= Motorkhana =

Low-cost form of motorsport, unique to Australia and New Zealand

Motorkhana is a low-cost form of motorsport, unique to Australia and New Zealand but similar to autotesting in the UK and Ireland and gymkhana in the US. It involves manoeuvring a car through tight tests as quickly as possible - one car at a time - on either dirt or bitumen surfaces. This usually requires sliding and spinning the car accurately while maintaining speed through the test course. Some reversing is usually included.

Each test takes from 15 to 60 seconds to complete and is defined by flags. Hitting flags or going the wrong way incur time penalties which are added to the total time. A day’s competition – an event – usually includes 8 to 12 tests. Vehicle speed rarely exceeds 60 km/h (37 mph) but the tightness of the tests ensures the driver is kept very busy.

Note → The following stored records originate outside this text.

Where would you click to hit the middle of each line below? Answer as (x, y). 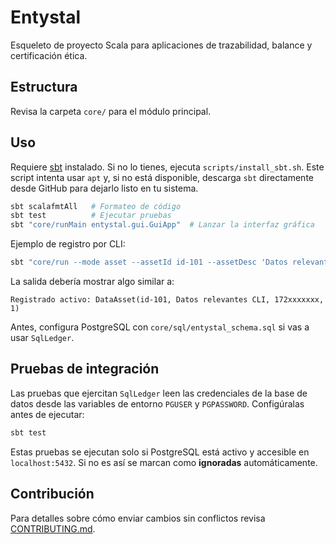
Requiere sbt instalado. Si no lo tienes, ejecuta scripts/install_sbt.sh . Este (167, 167)
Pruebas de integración (85, 369)
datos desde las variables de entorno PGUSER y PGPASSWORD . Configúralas (157, 403)
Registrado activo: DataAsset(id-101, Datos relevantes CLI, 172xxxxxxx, (167, 300)
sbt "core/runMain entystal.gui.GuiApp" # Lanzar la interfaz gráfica (162, 225)
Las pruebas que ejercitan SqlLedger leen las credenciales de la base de (159, 393)
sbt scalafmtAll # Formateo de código (96, 206)
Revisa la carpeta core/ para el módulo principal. (111, 111)
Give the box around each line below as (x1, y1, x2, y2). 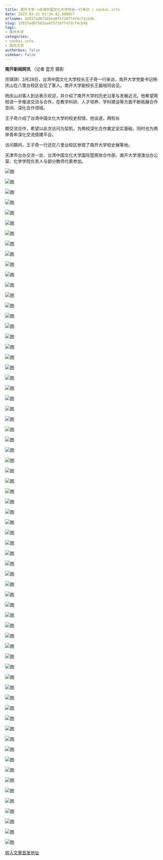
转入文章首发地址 (5, 850, 39, 856)
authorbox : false (5, 48, 40, 52)
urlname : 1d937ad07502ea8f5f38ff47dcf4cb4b (5, 16, 95, 21)
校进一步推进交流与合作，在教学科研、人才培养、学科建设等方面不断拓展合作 (5, 99, 158, 105)
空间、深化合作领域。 (5, 105, 48, 111)
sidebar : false (5, 52, 36, 57)
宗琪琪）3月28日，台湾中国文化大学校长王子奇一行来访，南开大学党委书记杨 (5, 76, 158, 83)
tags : (5, 25, 16, 30)
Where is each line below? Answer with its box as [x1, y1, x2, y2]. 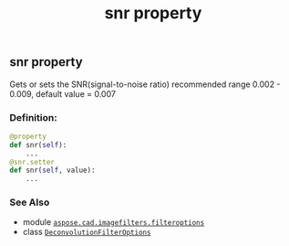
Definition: [9, 111, 57, 123]
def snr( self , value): [9, 166, 96, 176]
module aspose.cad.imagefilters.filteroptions [22, 217, 205, 228]
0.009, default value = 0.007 [9, 88, 117, 99]
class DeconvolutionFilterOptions [22, 227, 151, 238]
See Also [9, 196, 50, 209]
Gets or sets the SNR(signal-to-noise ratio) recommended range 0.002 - [9, 79, 281, 90]
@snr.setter [9, 157, 55, 166]
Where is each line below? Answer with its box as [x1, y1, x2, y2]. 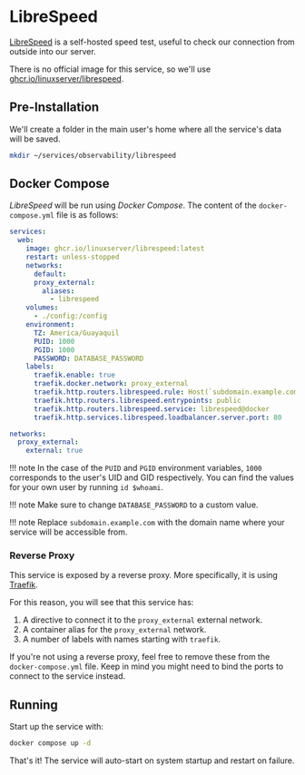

Most competitors use normal road cars but some use specially built vehicles (motorkhana specials) which are much lighter and have specialised braking systems to facilitate the spin turns. Some motorkhana specials use modified automatic transmissions to facilitate rapid gearchanges between first and reverse gears. They usually use racing slick tyres for bitumen and concrete surfaces.

Awards are made to the driver with the lowest total time in each class. Classes separate production cars from specials and large production cars from small production cars. There are often classes for female drivers, and for junior drivers as young as 12.

Most Australian motorkhanas are run to the National Motorkhana Code rules. Australian championship and state championship events use tests from the Motorkhana Test booklet which specifies test dimensions, required direction of travel and flag colours. Most championship motorkhanas are run on bitumen or concrete while club events are usually on dirt, grass or mud.